Joe Biden's inauguration is less than a month away, but so far his predecessor continues to run the White House. Trump pulled another stunt, calling the $892 billion fiscal stimulus and the $1.4 trillion government spending package approved by Congress a disgrace. Say, what is $600 per American? You need at least $2000! Uncertainty is a paradise for the US dollar, the strengthening of which has cooled the ardor of the bulls on XAUUSD.
Dynamics of gold and US dollar:
The news of a new strain of COVID-19 discovered in Britain added fuel to the fire. Boris Johnson was forced to introduce new restrictions, which negatively affects the economy and global risk appetite. If someone thinks that this is a problem exclusively for Britain, they are mistaken. It is likely that other countries will follow suit.

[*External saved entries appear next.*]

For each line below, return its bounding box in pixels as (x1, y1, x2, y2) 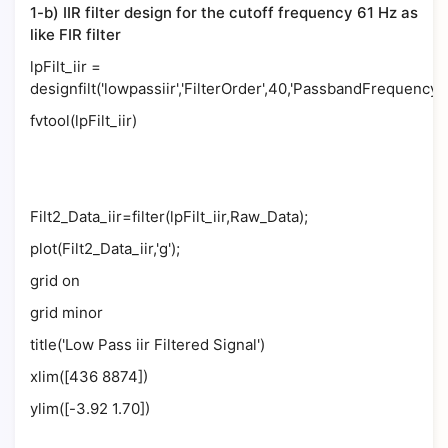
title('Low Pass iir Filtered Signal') (30, 335, 265, 354)
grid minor (30, 303, 103, 322)
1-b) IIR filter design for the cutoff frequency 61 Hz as (30, 3, 418, 22)
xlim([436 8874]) (30, 367, 148, 386)
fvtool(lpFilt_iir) (30, 111, 137, 130)
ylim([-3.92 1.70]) (30, 399, 150, 418)
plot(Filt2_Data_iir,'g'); (30, 239, 180, 258)
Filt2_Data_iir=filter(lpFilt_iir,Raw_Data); (30, 207, 308, 226)
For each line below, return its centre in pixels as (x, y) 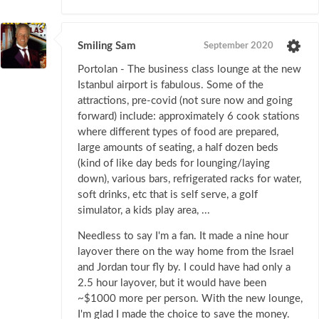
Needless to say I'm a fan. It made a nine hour (183, 236)
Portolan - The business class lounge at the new (189, 70)
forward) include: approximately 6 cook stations (189, 117)
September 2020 (239, 46)
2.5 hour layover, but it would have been (172, 283)
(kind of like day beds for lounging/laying (174, 164)
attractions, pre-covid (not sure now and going (185, 101)
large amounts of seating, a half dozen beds (178, 148)
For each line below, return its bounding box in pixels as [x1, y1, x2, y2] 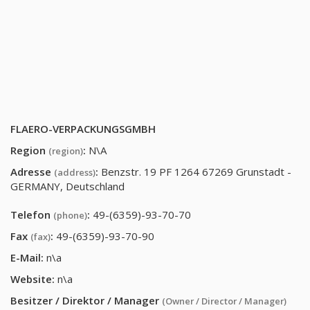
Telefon [10, 208, 53, 221]
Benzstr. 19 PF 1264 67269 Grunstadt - [101, 165, 291, 179]
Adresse [10, 165, 54, 179]
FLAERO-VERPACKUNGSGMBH [10, 122, 156, 136]
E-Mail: [10, 250, 44, 264]
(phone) [53, 209, 87, 221]
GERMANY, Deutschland [10, 179, 125, 193]
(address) [54, 166, 95, 179]

At the same time, WHO is optimistic and believes that new vaccines can stop any type of coronavirus. The EU has called on its member countries to open their borders with Britain, so it is likely that the alarm will be false. As for Donald Trump, it is likely that his behavior is nothing more than posturing. The U.S. economy needs a stimulus, and Trump is well aware of that. Gold's problems look temporary, so the bulls on XAUUSD are retreating, but they are not going to throw a white flag.
Despite some difficulties that the precious metal faces at the end of the year, its long-term prospects look optimistic. A reflationary environment should be added to the weakness of the US dollar due to double deficits, low debt market rates, and a loss of interest in safe-haven assets. Joe Biden noted that the worst for the United States is yet to come, but will not live badly for long. The stimulus package passed by Congress is just the beginning, and more needs to be done. The Democrat is talking about a potential expansion of fiscal assistance, which will push up inflation expectations and consumer prices. At the same time, interest in gold, which traditionally serves as an asset that protects against inflation, will return.

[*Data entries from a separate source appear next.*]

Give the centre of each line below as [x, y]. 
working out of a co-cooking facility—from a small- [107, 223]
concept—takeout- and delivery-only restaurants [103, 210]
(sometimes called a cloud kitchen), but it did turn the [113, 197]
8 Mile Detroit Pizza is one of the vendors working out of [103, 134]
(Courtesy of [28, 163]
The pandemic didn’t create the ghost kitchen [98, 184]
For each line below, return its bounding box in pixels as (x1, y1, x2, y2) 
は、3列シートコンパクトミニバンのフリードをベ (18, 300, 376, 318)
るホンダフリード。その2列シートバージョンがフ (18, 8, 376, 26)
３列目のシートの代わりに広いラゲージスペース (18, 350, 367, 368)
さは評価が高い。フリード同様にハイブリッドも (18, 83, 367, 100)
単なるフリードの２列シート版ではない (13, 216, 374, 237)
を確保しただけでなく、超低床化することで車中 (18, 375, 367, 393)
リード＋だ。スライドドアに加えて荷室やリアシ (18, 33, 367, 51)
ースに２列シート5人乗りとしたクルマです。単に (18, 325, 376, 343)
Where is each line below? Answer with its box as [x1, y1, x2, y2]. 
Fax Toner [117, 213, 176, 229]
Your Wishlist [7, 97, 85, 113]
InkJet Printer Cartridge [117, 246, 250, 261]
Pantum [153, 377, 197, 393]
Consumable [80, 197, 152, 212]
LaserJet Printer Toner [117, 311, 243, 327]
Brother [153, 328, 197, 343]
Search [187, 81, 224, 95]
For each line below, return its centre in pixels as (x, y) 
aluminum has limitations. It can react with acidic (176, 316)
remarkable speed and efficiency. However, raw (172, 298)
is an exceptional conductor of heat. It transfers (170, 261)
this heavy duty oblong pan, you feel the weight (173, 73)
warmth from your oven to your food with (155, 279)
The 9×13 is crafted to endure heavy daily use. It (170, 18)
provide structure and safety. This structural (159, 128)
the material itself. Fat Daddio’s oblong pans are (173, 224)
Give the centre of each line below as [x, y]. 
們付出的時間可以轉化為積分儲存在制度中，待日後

Technically, the inability of the bulls for the precious metal to overcome the pivot levels at $1890 and $1905 per ounce, at first glance, indicates their weakness. However, it is quite possible that buyers retreated in order to prepare for a new attack. The outlook for gold remains bullish, which is confirmed by the active Wolfe Wave pattern. In such conditions, breakouts of $1885-1890 and $1900-1905 resistances should be used for purchases.